Работал всю жизнь, чего-то добивался, о чем-то мечтал и незаметно очутился на пенсии. Причем один-одинешенек. Ни жены, как говорится, ни детей. Теперь выращиваю цветочки, чтобы как-то подработать на хлебушек.
– Очень интересно, – заметил Алеша. – И куда вы дели Настю?
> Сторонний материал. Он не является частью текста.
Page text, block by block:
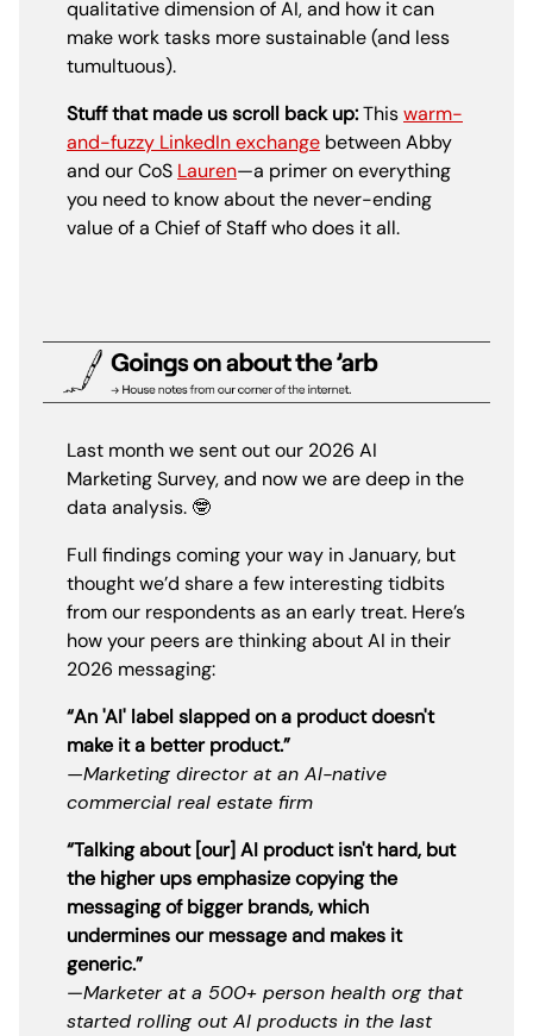
qualitative dimension of AI, and how it can
make work tasks more sustainable (and less
tumultuous).
Stuff that made us scroll back up:Thiswarm-
and-fuzzy LinkedIn exchange between Abby
and our CoS Lauren—a primer on everything
you need to know about the never-ending
value of a Chief of Staff who does it all.
Last month we sent out our 2026 AI
Marketing Survey, and now we are deep in the
data analysis. 🤓
Full findings coming your way in January, but
thought we’d share a few interesting tidbits
from our respondents as an early treat. Here’s
how your peers are thinking about AI in their
2026 messaging:
“An 'AI' label slapped on a product doesn't
make it a better product.”
—Marketing director at an AI-native
commercial real estate firm
“Talking about [our] AI product isn't hard, but
the higher ups emphasize copying the
messaging of bigger brands, which
undermines our message and makes it
generic.”
—Marketer at a 500+ person health org that
started rolling out AI products in the last
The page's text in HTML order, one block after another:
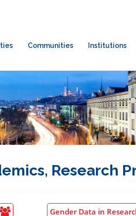
Communities Institutions
Research
Gender Data in
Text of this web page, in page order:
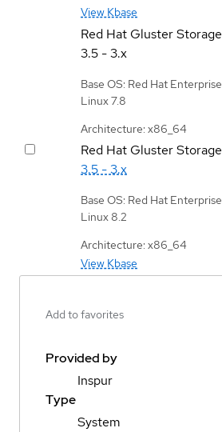
View Kbase
Red Hat Gluster Storage
3.5 - 3.x
Base OS: Red Hat Enterprise
Linux 7.8
Architecture: x86_64
Red Hat Gluster Storage
3.5 - 3.x
Base OS: Red Hat Enterprise
Linux 8.2
Architecture: x86_64
View Kbase
Add to favorites
Provided by
Inspur
Type
System
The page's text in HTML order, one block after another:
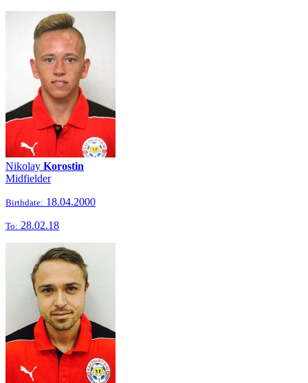
Nikolay Korostin
Midfielder
Birthdate: 18.04.2000
To: 28.02.18
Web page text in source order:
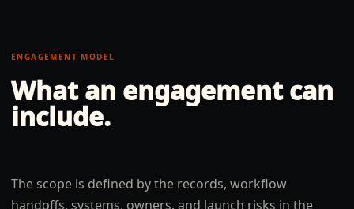
ENGAGEMENT MODEL
What an engagement can
include.
The scope is defined by the records, workflow
handoffs, systems, owners, and launch risks in the
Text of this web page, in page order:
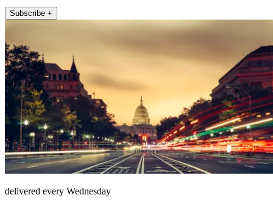
Subscribe +
delivered every Wednesday
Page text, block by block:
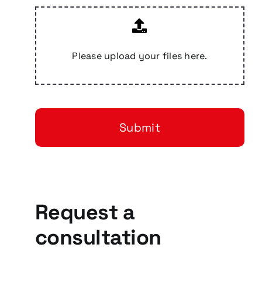
Please upload your files here.
Submit
Request a
consultation

Старик разлил из кувшина молоко в два стакана и из одного отпил, отчего кадык на белой мучнистой шее скакнул взад-вперед, как резиновый.
– Вы торопитесь, Алексей?
– Я – нет. Это вы торопитесь.
– Куда? – удивился художник.
– Видимо, на тот свет.
– Ах, вот вы о чем! – старик радостно закудахтал, что, скорее всего, означало смех. – Знаете ли, Алексей, я ведь именно таким вас представлял по Настиным рассказам. Целеустремленным, отчаянно упрямым. Но легковерным. Сколько вам лет, простите?
– Тридцать пять. А вам?
– Шестьдесят восемь… Пожалуй, в вашем возрасте уже пора понять, что не все в мире берется с бою. Некоторые вещи приходится вымаливать у судьбы. Их надо выстрадать.
– Какие именно вещи?
– К примеру, любовь, дорогой мой! Вы знаете, как ты познакомились с Настей?
– С ней все знакомятся одинаково. Глянет своими лживыми глазищами – и ты спекся.
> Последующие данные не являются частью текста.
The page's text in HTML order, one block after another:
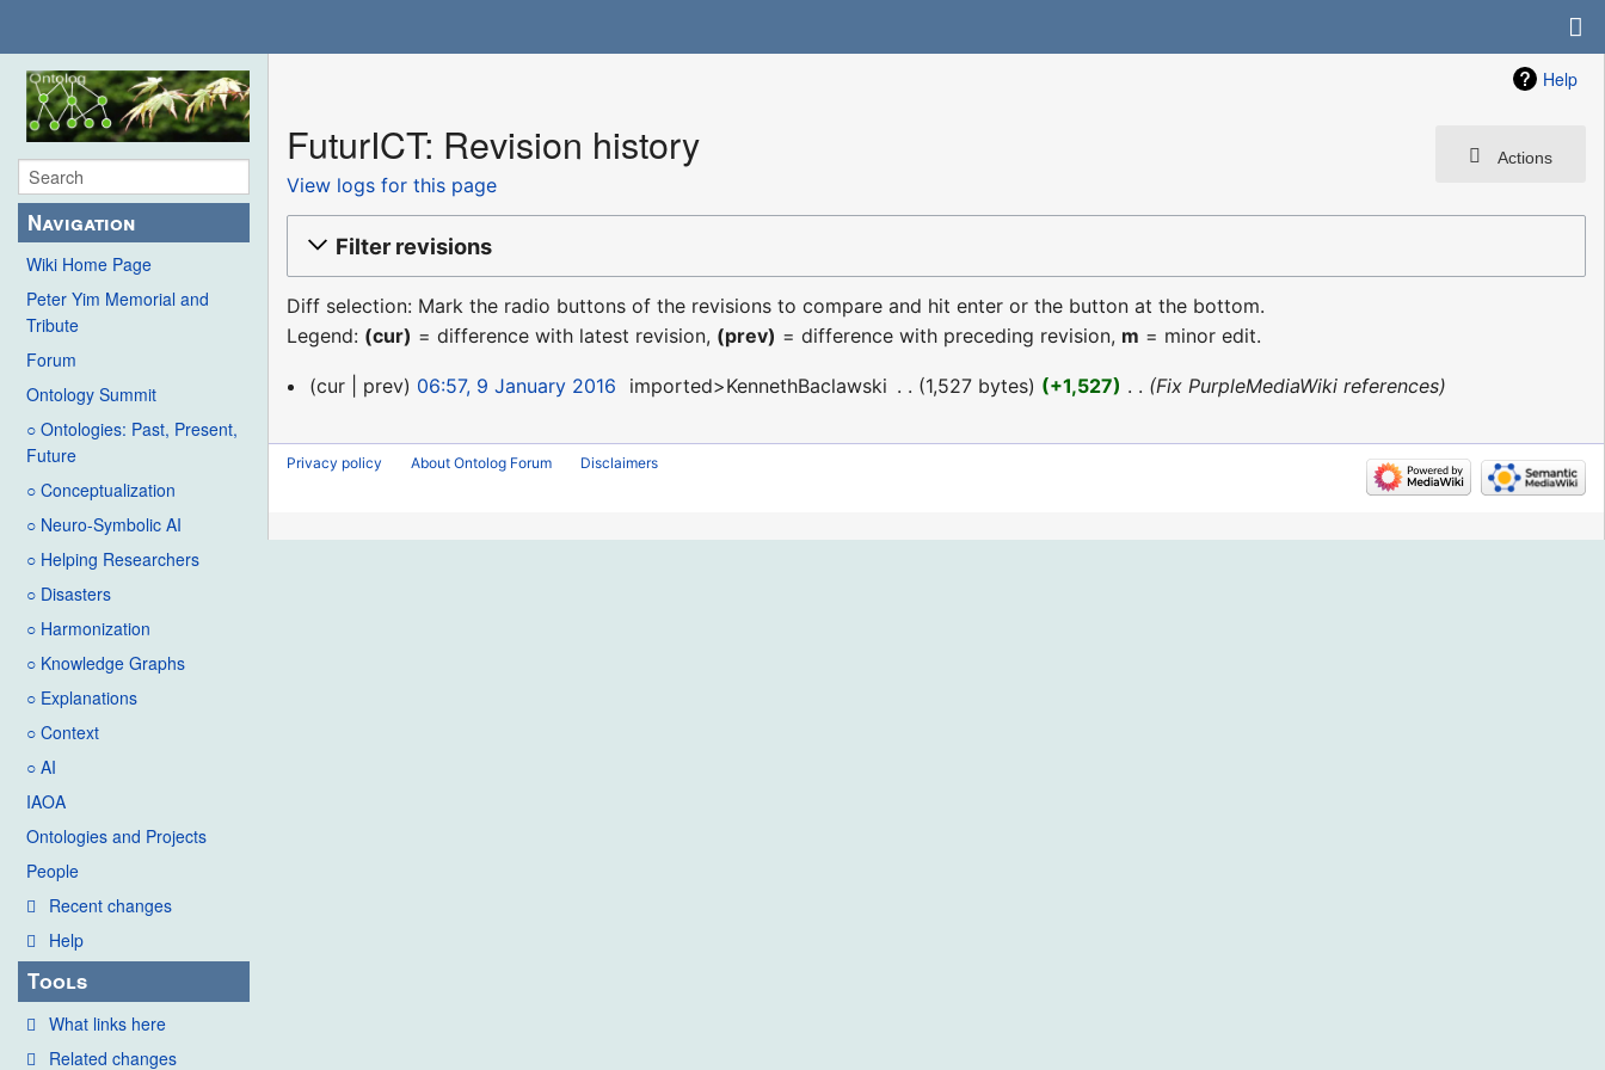
Navigation
Wiki Home Page
Peter Yim Memorial and
Tribute
Forum
Ontology Summit
○ Ontologies: Past, Present,
Future
○ Conceptualization
○ Neuro-Symbolic AI
○ Helping Researchers
○ Disasters
○ Harmonization
○ Knowledge Graphs
○ Explanations
○ Context
○ AI
IAOA
Ontologies and Projects
People
Recent changes
Help
Tools
What links here
Related changes
Help
Actions
FuturICT: Revision history
View logs for this page
Filter revisions
Diff selection: Mark the radio buttons of the revisions to compare and hit enter or the button at the bottom.
Legend: (cur) = difference with latest revision, (prev) = difference with preceding revision, m = minor edit.
9
2016
cur prev 06:57, 9 January 2016 imported>KennethBaclawski 1,527 bytes +1,527 Fix PurpleMediaWiki references
Privacy policy About Ontolog Forum Disclaimers
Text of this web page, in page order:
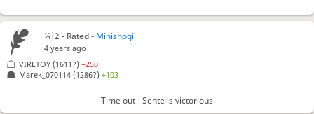
¼|2 - Rated - Minishogi
4 years ago
Marek_070114 (1286?)+103
VIRETOY (1611?)−250
Time out - Sente is victorious
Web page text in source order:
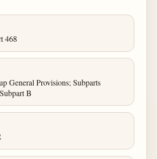
468
General Provisions; Subparts
B

– Да вот и нет! – Старик со вкусом отхлебнул стакана. Солнце било Алеше в правый глаз, и он чувствовал, как его одолевает чертовщина. Ему тоже захотелось молока.
– Ваша супруга прекрасна, спору нет. В ней есть чудесная колдовская сила, тоже верно. Но на меня она не глядела, когда мы познакомились. Она сидела на скамеечке в скверике у Большого театра – и плакала. Вы знаете, какие женщины там собираются? Но я сразу понял она не из их числа. Подошел, чтобы утешить. Иногда обязательно надо, чтобы кто-то подошел и утешил…
– Почему она плакала?
– Это было три года назад, весной… С тех пор она всегда плачет, когда навещает меня.
– Жалеет вас, что ли?
– Не надо, Алексей. Давайте поговорим по-человечески. Вам ведь редко удается с кем-нибудь поговорить просто так, без всякой задней мысли.
– Чего вы от меня хотите? Денег? Чтобы я купил ваши цветочки?
– Помогите ей, Алеша. Это в ваших силах. Если вы это сделаете, вам многое искупится.
Алеша задумался. То есть не то чтобы задумался, а внимательно следил за черной жирной мухой, которая настырно сновала по краю кувшина, норовя туда свалиться. Ему еще ни разу в жизни не понадобилась мухобойка. И сейчас он не сплоховал, словил муху на взлете в ладонь, но не знал, куда ее деть.